-- Entries supplied follows --

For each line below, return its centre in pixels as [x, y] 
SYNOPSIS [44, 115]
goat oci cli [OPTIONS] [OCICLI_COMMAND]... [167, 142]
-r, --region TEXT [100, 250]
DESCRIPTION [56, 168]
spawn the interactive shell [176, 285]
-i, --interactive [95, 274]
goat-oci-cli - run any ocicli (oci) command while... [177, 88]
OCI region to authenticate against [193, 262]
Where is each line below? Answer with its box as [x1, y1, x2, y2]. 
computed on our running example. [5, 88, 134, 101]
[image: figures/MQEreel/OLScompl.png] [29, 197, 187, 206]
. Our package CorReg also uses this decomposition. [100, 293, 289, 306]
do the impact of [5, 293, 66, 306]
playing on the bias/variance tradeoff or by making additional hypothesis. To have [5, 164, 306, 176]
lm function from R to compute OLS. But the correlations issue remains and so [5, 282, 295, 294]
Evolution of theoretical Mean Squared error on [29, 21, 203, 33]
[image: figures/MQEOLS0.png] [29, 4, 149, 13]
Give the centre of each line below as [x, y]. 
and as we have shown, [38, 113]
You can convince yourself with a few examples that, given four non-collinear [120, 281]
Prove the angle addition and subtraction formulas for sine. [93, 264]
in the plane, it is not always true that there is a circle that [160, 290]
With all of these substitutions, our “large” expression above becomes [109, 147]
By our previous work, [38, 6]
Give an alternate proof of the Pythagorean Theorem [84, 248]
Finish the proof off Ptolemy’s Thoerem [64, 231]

-- Entries supplied concluded --
-- Entries supplied follows --

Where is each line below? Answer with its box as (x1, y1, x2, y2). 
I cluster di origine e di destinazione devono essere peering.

-- Entries supplied concluded --
-- Entries supplied follows --

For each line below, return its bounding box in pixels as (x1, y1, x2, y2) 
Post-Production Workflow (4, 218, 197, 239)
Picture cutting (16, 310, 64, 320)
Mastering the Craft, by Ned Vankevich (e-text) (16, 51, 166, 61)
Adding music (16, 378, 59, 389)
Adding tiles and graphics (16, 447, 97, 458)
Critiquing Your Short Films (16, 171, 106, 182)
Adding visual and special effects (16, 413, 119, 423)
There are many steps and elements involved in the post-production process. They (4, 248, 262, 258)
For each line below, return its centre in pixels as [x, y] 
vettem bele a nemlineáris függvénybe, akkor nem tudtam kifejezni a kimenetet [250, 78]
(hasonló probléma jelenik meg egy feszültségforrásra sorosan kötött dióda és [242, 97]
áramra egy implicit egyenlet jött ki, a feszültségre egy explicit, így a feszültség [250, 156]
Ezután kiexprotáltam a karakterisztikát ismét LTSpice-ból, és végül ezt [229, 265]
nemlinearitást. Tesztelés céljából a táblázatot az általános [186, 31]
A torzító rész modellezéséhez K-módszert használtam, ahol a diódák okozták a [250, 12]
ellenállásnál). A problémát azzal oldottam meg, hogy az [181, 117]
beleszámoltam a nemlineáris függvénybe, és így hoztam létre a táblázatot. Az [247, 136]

-- Entries supplied concluded --

What needs to be done »
Wherever the word "Adding" appears in the entries above, copy that line.

Task solution »
Adding music (16, 378, 59, 389)
Adding tiles and graphics (16, 447, 97, 458)
Adding visual and special effects (16, 413, 119, 423)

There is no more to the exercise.